Requirement: Restate each entry word for word. Keep every detail intact.

Material for the task:
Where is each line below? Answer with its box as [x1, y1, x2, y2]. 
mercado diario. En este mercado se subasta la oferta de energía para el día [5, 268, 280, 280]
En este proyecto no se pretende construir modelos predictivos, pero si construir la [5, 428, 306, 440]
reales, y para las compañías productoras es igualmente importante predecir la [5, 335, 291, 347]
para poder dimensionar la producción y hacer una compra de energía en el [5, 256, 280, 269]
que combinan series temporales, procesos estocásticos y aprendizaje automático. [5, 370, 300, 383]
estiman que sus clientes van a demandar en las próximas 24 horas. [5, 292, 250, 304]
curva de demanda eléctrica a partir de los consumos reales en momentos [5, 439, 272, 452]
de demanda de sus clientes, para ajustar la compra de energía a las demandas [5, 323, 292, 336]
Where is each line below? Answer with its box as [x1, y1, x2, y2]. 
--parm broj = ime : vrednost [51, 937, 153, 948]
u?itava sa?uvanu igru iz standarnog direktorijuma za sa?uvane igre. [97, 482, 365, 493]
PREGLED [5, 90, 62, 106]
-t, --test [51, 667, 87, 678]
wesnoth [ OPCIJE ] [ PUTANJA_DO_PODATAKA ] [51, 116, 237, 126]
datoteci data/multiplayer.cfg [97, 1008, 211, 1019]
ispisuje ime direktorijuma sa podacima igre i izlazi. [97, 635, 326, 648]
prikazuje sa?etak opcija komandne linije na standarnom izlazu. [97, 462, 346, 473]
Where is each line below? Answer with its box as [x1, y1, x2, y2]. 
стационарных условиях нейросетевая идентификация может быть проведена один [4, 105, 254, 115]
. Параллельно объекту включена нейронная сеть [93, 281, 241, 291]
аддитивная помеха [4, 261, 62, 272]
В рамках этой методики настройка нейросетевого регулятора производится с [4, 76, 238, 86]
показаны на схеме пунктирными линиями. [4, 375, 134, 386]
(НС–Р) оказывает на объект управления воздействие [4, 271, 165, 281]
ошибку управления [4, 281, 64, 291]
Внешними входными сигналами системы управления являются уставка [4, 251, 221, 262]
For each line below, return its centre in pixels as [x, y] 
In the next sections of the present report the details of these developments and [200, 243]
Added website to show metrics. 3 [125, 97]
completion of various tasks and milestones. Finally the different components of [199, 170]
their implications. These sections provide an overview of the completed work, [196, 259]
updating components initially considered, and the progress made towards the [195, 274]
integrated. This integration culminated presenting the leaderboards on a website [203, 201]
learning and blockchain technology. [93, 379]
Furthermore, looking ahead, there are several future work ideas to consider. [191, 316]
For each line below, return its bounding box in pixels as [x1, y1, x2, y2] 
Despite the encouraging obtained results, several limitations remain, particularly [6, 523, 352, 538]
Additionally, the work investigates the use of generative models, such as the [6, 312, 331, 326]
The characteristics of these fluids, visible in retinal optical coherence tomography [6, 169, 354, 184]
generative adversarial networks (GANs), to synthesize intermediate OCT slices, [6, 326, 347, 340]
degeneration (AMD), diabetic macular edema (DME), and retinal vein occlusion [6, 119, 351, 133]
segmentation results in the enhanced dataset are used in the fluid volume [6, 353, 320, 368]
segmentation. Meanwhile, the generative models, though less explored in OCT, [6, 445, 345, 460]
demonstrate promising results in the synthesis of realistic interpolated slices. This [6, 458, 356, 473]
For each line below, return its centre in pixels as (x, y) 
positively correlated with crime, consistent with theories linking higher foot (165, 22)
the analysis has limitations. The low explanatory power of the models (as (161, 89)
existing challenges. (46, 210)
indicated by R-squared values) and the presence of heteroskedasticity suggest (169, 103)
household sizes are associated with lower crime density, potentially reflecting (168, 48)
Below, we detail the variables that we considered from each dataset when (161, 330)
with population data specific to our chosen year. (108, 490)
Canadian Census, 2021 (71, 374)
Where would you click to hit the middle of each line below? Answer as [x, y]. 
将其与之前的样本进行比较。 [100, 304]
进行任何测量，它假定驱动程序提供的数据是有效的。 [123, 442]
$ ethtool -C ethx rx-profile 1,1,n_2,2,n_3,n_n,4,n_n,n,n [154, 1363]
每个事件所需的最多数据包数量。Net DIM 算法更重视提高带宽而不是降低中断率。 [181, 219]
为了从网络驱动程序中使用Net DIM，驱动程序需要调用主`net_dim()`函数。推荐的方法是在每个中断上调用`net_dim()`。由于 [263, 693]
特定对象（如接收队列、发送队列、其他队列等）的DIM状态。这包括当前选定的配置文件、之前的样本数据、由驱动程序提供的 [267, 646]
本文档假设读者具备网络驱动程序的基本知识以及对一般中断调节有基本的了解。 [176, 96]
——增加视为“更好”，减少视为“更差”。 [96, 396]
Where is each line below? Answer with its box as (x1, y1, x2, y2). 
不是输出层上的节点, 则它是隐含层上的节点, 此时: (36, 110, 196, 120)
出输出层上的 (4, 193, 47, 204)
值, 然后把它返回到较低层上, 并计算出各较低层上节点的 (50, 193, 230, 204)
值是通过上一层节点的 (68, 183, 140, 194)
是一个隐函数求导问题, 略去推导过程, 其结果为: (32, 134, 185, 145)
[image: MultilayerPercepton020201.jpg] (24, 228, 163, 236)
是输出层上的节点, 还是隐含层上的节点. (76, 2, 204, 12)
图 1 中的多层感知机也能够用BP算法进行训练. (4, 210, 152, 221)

Finished exercise:
Where is each line below? Answer with its box as [x1, y1, x2, y2]. 
mercado diario. En este mercado se subasta la oferta de energía para el día [5, 268, 280, 280]
En este proyecto no se pretende construir modelos predictivos, pero si construir la [5, 428, 306, 440]
reales, y para las compañías productoras es igualmente importante predecir la [5, 335, 291, 347]
para poder dimensionar la producción y hacer una compra de energía en el [5, 256, 280, 269]
que combinan series temporales, procesos estocásticos y aprendizaje automático. [5, 370, 300, 383]
estiman que sus clientes van a demandar en las próximas 24 horas. [5, 292, 250, 304]
curva de demanda eléctrica a partir de los consumos reales en momentos [5, 439, 272, 452]
de demanda de sus clientes, para ajustar la compra de energía a las demandas [5, 323, 292, 336]
Where is each line below? Answer with its box as [x1, y1, x2, y2]. 
--parm broj = ime : vrednost [51, 937, 153, 948]
u?itava sa?uvanu igru iz standarnog direktorijuma za sa?uvane igre. [97, 482, 365, 493]
PREGLED [5, 90, 62, 106]
-t, --test [51, 667, 87, 678]
wesnoth [ OPCIJE ] [ PUTANJA_DO_PODATAKA ] [51, 116, 237, 126]
datoteci data/multiplayer.cfg [97, 1008, 211, 1019]
ispisuje ime direktorijuma sa podacima igre i izlazi. [97, 635, 326, 648]
prikazuje sa?etak opcija komandne linije na standarnom izlazu. [97, 462, 346, 473]
Where is each line below? Answer with its box as [x1, y1, x2, y2]. 
стационарных условиях нейросетевая идентификация может быть проведена один [4, 105, 254, 115]
. Параллельно объекту включена нейронная сеть [93, 281, 241, 291]
аддитивная помеха [4, 261, 62, 272]
В рамках этой методики настройка нейросетевого регулятора производится с [4, 76, 238, 86]
показаны на схеме пунктирными линиями. [4, 375, 134, 386]
(НС–Р) оказывает на объект управления воздействие [4, 271, 165, 281]
ошибку управления [4, 281, 64, 291]
Внешними входными сигналами системы управления являются уставка [4, 251, 221, 262]
For each line below, return its centre in pixels as [x, y] 
In the next sections of the present report the details of these developments and [200, 243]
Added website to show metrics. 3 [125, 97]
completion of various tasks and milestones. Finally the different components of [199, 170]
their implications. These sections provide an overview of the completed work, [196, 259]
updating components initially considered, and the progress made towards the [195, 274]
integrated. This integration culminated presenting the leaderboards on a website [203, 201]
learning and blockchain technology. [93, 379]
Furthermore, looking ahead, there are several future work ideas to consider. [191, 316]
For each line below, return its bounding box in pixels as [x1, y1, x2, y2] 
Despite the encouraging obtained results, several limitations remain, particularly [6, 523, 352, 538]
Additionally, the work investigates the use of generative models, such as the [6, 312, 331, 326]
The characteristics of these fluids, visible in retinal optical coherence tomography [6, 169, 354, 184]
generative adversarial networks (GANs), to synthesize intermediate OCT slices, [6, 326, 347, 340]
degeneration (AMD), diabetic macular edema (DME), and retinal vein occlusion [6, 119, 351, 133]
segmentation results in the enhanced dataset are used in the fluid volume [6, 353, 320, 368]
segmentation. Meanwhile, the generative models, though less explored in OCT, [6, 445, 345, 460]
demonstrate promising results in the synthesis of realistic interpolated slices. This [6, 458, 356, 473]
For each line below, return its centre in pixels as (x, y) 
positively correlated with crime, consistent with theories linking higher foot (165, 22)
the analysis has limitations. The low explanatory power of the models (as (161, 89)
existing challenges. (46, 210)
indicated by R-squared values) and the presence of heteroskedasticity suggest (169, 103)
household sizes are associated with lower crime density, potentially reflecting (168, 48)
Below, we detail the variables that we considered from each dataset when (161, 330)
with population data specific to our chosen year. (108, 490)
Canadian Census, 2021 (71, 374)
Where would you click to hit the middle of each line below? Answer as [x, y]. 
将其与之前的样本进行比较。 [100, 304]
进行任何测量，它假定驱动程序提供的数据是有效的。 [123, 442]
$ ethtool -C ethx rx-profile 1,1,n_2,2,n_3,n_n,4,n_n,n,n [154, 1363]
每个事件所需的最多数据包数量。Net DIM 算法更重视提高带宽而不是降低中断率。 [181, 219]
为了从网络驱动程序中使用Net DIM，驱动程序需要调用主`net_dim()`函数。推荐的方法是在每个中断上调用`net_dim()`。由于 [263, 693]
特定对象（如接收队列、发送队列、其他队列等）的DIM状态。这包括当前选定的配置文件、之前的样本数据、由驱动程序提供的 [267, 646]
本文档假设读者具备网络驱动程序的基本知识以及对一般中断调节有基本的了解。 [176, 96]
——增加视为“更好”，减少视为“更差”。 [96, 396]
Where is each line below? Answer with its box as (x1, y1, x2, y2). 
不是输出层上的节点, 则它是隐含层上的节点, 此时: (36, 110, 196, 120)
出输出层上的 (4, 193, 47, 204)
值, 然后把它返回到较低层上, 并计算出各较低层上节点的 (50, 193, 230, 204)
值是通过上一层节点的 (68, 183, 140, 194)
是一个隐函数求导问题, 略去推导过程, 其结果为: (32, 134, 185, 145)
[image: MultilayerPercepton020201.jpg] (24, 228, 163, 236)
是输出层上的节点, 还是隐含层上的节点. (76, 2, 204, 12)
图 1 中的多层感知机也能够用BP算法进行训练. (4, 210, 152, 221)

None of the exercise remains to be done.